Двенадцатого марта одна тысяча двести сорок второго года, через блокпост на въезде в Самолву, проследовал гонец из Пнёва. Мальчишка вёз весть, которую просил передать его отец. Миновав Немецкую слободу, всадник промчался мимо площади, прямиком к замку. Через пятнадцать минут, выпив с поллитра тёплого киселя, гонец докладывал Гюнтеру.
— В Изменке бой вчера был. На нашу сторону побитый немец прибёг, еле живой, просил, чтоб сховали. Отцу алатырь-камень* размером с кулак отдал.
(янтарь)*
— И как, сховали? — Поинтересовался Гюнтер.
— Батька его в сено спрятал.
— А с чего он именно к вам прибежал?
— А к кому ж ещё? — Мальчик с удивлением посмотрел на Гюнтера, — У нас на дверях щит с медведями. Батька спрашивает, что с немцем делать?

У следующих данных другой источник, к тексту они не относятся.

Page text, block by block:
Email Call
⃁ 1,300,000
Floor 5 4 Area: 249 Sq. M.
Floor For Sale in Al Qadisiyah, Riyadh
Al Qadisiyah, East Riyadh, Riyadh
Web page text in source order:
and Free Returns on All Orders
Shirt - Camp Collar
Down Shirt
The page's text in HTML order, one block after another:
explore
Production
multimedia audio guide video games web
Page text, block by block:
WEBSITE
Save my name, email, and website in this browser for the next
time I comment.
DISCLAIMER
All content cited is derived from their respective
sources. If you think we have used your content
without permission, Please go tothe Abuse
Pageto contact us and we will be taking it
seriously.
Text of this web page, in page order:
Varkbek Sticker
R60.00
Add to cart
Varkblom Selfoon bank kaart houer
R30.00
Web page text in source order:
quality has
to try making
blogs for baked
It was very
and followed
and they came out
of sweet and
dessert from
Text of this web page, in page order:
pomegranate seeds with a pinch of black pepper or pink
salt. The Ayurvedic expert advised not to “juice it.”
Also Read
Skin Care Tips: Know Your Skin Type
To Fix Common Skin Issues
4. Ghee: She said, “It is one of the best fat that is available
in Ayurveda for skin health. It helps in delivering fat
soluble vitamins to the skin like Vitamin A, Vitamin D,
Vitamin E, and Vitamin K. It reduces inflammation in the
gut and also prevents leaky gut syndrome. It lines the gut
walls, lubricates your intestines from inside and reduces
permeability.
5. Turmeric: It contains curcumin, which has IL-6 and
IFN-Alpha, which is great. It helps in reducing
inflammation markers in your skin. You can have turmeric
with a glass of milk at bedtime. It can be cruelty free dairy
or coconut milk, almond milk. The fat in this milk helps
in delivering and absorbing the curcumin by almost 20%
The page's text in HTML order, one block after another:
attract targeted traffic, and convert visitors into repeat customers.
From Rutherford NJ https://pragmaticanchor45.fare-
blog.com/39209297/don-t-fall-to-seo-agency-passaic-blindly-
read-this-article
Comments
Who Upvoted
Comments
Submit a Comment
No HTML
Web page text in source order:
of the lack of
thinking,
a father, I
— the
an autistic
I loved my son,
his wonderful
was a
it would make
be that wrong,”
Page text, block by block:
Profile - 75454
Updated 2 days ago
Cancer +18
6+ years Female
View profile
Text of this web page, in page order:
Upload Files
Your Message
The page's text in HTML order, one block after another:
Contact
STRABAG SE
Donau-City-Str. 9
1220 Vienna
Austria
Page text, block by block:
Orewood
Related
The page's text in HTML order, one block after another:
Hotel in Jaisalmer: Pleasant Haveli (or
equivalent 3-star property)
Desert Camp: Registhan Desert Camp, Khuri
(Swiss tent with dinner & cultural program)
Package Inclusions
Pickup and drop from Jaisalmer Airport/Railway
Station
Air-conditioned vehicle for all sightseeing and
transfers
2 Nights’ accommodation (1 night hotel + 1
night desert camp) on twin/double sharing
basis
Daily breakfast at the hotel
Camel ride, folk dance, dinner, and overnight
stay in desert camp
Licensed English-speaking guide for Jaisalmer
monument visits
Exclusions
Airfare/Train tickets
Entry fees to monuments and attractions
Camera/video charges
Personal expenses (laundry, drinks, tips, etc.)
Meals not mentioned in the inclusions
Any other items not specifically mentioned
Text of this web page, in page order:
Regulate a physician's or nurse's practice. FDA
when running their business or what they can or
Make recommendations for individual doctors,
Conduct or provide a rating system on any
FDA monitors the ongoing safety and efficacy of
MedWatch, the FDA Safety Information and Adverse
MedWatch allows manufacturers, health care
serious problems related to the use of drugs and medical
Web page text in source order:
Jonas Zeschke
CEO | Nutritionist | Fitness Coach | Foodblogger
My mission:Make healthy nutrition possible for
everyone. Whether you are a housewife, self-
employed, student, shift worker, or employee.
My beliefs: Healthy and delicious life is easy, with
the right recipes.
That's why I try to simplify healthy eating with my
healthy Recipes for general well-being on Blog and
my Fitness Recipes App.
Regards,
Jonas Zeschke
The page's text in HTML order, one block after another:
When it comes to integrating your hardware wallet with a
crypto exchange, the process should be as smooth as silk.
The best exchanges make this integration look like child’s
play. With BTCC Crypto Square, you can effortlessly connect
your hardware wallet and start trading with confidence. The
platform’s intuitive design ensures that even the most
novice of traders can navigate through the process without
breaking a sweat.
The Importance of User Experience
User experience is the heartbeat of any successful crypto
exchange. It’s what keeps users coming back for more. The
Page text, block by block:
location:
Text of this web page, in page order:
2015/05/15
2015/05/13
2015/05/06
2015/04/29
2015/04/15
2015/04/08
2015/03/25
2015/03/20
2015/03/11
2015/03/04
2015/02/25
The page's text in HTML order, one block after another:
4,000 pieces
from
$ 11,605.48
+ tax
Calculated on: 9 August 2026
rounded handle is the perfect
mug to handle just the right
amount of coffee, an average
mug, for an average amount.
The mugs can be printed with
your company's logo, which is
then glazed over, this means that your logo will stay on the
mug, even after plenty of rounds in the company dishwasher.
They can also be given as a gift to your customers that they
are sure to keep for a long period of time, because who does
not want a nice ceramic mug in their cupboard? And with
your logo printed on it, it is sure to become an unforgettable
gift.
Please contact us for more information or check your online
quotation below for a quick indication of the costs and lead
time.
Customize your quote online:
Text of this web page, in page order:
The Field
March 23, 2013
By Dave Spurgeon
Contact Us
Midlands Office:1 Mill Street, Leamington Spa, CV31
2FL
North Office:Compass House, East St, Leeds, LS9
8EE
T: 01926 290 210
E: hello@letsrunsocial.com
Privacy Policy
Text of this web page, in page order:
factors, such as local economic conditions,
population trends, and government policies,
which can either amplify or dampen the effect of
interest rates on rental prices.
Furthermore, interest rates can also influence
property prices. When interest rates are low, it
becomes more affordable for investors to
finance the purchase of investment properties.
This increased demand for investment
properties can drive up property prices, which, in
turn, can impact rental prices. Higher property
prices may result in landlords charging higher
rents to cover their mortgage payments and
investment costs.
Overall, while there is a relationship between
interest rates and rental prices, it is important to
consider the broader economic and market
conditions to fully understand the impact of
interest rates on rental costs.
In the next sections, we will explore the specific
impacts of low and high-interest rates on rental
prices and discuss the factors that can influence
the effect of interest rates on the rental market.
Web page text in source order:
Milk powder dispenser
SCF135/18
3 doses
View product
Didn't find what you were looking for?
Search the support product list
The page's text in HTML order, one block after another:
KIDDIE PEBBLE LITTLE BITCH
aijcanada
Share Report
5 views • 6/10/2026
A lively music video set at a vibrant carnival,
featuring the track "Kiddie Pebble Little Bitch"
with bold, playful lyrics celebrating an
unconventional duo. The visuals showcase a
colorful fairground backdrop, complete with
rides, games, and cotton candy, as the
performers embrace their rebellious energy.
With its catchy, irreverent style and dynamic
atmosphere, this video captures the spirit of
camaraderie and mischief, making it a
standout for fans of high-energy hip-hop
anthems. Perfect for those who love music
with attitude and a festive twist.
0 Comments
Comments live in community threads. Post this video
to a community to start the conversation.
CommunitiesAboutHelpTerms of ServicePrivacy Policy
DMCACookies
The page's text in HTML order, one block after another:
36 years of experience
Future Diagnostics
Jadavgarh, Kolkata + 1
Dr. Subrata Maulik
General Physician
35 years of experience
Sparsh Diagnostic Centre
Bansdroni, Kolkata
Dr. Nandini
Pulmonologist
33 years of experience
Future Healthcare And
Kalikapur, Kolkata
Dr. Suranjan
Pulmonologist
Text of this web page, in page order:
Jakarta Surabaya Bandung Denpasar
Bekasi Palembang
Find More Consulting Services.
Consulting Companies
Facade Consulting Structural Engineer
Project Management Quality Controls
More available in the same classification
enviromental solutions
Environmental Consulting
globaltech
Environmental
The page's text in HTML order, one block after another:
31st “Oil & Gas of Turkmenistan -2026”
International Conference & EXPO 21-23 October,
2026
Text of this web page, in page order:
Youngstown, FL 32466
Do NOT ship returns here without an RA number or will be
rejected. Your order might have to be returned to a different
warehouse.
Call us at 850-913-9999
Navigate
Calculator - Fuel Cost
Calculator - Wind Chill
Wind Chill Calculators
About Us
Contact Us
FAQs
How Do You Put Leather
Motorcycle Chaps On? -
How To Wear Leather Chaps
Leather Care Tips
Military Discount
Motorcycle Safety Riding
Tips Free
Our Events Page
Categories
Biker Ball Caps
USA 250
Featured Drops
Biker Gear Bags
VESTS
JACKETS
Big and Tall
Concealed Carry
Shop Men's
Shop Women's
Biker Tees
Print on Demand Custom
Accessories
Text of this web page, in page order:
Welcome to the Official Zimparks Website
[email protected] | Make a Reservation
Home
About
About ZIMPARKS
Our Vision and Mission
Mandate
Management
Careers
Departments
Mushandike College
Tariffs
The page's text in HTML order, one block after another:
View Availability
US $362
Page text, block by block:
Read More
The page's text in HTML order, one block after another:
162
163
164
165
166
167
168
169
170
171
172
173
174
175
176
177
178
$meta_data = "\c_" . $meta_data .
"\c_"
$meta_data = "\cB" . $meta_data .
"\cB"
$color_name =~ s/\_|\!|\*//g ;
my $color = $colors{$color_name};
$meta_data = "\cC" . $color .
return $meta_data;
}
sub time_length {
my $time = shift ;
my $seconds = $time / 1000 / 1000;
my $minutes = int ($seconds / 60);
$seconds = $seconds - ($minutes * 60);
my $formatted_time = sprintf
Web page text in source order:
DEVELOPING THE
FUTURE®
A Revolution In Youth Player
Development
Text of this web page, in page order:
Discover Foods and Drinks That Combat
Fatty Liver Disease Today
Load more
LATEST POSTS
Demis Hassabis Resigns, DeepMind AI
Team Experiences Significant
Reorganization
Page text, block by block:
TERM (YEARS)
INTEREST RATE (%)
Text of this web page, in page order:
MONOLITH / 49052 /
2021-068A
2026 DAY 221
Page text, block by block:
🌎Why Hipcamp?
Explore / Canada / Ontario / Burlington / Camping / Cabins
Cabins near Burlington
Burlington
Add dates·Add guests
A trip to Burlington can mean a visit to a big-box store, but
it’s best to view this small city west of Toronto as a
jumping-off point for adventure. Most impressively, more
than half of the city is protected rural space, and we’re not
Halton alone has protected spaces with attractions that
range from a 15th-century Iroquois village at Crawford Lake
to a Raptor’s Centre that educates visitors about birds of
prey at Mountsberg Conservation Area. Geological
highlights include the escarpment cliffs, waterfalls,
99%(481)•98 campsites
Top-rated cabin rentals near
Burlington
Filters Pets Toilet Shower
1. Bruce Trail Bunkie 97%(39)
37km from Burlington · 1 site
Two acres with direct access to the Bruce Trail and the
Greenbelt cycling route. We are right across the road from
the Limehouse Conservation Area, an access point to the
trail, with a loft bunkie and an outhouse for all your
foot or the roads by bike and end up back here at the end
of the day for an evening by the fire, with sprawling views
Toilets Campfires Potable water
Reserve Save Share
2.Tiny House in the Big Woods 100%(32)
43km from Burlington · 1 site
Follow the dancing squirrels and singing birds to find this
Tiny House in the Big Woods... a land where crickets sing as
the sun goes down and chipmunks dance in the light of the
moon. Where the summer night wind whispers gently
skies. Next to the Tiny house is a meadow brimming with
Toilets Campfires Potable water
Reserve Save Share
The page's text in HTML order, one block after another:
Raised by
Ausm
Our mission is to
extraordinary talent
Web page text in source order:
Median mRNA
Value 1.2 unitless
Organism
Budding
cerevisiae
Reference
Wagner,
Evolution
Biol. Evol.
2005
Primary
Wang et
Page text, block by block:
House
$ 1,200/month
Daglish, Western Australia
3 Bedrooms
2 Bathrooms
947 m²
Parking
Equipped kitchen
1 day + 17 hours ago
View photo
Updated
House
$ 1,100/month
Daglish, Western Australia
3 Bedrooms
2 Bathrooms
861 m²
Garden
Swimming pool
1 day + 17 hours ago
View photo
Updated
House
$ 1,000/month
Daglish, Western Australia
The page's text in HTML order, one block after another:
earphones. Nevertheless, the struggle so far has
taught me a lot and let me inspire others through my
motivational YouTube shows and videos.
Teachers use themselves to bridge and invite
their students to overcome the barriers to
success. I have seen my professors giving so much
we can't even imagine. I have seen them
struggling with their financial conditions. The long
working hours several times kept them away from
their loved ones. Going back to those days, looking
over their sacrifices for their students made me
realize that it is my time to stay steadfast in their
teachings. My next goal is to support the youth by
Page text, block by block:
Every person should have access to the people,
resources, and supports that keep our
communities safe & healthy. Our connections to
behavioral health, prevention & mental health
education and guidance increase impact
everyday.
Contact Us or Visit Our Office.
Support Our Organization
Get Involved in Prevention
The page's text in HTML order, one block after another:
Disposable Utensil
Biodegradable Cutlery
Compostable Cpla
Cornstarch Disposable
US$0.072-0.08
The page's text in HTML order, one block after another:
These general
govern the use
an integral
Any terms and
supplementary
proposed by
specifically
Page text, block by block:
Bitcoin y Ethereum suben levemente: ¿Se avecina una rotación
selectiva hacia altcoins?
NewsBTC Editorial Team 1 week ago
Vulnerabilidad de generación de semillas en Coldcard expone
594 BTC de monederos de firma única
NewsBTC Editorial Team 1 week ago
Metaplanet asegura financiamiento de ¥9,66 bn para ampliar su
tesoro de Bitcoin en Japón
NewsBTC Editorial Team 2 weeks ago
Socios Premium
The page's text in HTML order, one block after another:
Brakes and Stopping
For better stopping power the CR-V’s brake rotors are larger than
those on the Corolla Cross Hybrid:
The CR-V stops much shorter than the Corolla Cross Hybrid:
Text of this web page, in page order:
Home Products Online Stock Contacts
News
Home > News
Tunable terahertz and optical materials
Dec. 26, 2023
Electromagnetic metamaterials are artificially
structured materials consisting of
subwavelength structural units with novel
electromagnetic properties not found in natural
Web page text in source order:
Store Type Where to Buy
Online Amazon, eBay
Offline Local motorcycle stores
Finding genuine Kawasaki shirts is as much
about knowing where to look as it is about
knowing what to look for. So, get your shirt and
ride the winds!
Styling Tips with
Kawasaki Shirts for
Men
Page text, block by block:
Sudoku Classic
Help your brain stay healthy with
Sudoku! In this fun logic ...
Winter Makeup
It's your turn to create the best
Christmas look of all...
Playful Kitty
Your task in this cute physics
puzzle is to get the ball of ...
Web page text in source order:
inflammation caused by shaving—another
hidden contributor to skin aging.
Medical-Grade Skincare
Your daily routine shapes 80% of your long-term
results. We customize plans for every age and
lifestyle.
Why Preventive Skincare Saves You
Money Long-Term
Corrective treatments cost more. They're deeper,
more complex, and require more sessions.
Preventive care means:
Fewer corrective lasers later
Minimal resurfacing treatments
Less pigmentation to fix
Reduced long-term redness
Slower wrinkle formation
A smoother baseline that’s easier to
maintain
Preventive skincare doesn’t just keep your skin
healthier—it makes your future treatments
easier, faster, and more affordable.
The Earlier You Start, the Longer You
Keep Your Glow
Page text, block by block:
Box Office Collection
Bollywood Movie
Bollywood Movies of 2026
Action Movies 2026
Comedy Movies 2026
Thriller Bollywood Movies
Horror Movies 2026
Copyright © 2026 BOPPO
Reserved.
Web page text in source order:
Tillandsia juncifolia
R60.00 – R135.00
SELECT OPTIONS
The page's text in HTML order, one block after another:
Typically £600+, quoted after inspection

За два дня до этого события, Семён привёл свой отряд в конечный пункт назначения, деревню Изменка. Пройдя мимо острова Пийрисар, где удачно вырезали ливонский разъезд, новгородцы обзавелись тремя лошадьми и, пограбив прибрежных рыбаков, стали на отдых. Обещанного Строганом связного, как и рыцаря с дружиной, на месте не было. Грабить паромщиков или работников волока на Руси считалось великим грехом, да и незачем это было. Судя по слухам, на той стороне озера строился новый городок, куда бегут все люди в поисках лучшей жизни. Там лежали средства для воплощения его мечты. Семён жаждал вернуться домой, выцарапать место воеводы небольшого городка и управлять им по своему усмотрению. Оставалось ждать. Людям был необходим отдых. Целый месяц с гаком они шли по лесам, замёрзшим рекам и озеру в постоянном напряжении. Вымотались капитально, и черниговец позволил отряду расслабиться, но только не десятку, набранному из молодых новгородцев. На них у него были особые виды. С ними он связывал будущее, гоняя ребят до седьмого пота, пытаясь слепить хоть какое-то подобие воинов для своей дружины. Это они жгли деревню и убивали людей, привыкая к вкусу крови, видя в своём командире вожака стаи. Расставив караул, Семён переговорил с паромщиками, уяснив для себя одну неприятную вещь. Рябого Витька тут никогда не было и его никто не знал, а Рихтер не появлялся с прошлого года, с того самого момента, как побили на переправе не то тевтонов, не то литвинов.
Днём следующего дня, когда Семён уже отдал приказ сниматься и уходить из Изменки, согласившись с предложением Домаша пошалить на большой дороге у схизматиков, — мол, раз уже здесь, то грех оставлять поле не паханым, — в деревню стали входить ливонцы. Деморализованный гарнизон Изборска, еле передвигая ноги, брёл по дороге с такими обречёнными лицами, что черниговец усомнился, те ли это, кого он ждал? Но вера в свою мечту была настолько огромна, что наплевав на безопасность, Семён поскакал к единственному всаднику, возглавляющему отряд.
— Ты Рихтер? — Спросил Семён, не доезжая метров десяти до остановившихся ливонцев.
Рыцарю послышалось 'риттер', и он ответил — Да.
— Витёк с тобой? — с радостью в голосе, — Я от боярина Строгана. Второй день уже вас дожидаюсь.
Продлившееся с секунду замешательство, вызванное русской речью, закончилось отборным немецким матом и осипшим выкриком.
— Тревога! — Заорал рыцарь, — Новгородцы!
Измученные долгим переходом, вернее паническим бегством, спасаясь от новгородцев Александра, кнехты решили, что угодили в ловушку. Должного сопротивления не оказали и после первого залпа стрел и вида конного отряда готового к атаке, не успев даже построиться, бросились бежать. Лошадка рыцаря, спасая раненого седока, получившего хлёсткий удар кистенём, повернула направо, на лёд озера в сторону Пнёва, остальные за ним. Таким образом и оказался единственный спасшийся из Изборска ливонец в копне сена за дверьми запертого сарая пнёвского старосты. А через два дня его уже допрашивали в замке Гюнтера.
Допрос протекал в форме беседы. Ливонец лёжа в кровати расслабился, иногда трогал перебинтованную голову и болтал, не переставая, чему способствовал подогретый херес в оловянном кубке. Узнав, что Гюнтер два года назад находился в составе свейского войска на Неве, поведал, что хорошо знаком с Рудольфом из Касселя, бывшим комтуром Вендена.
— Я помню его, — подтвердил Штауфен, — Когда состоялась инкорпорация меченосцев в Тевтонский орден, он один из немногих возражал. Этакий непримеримый: то с Фольквином лаялся, то Герману Балку палки в колёса вставлял.
— Но ведь, добился же своего: Балк покинул пост ливонского ландмейстера.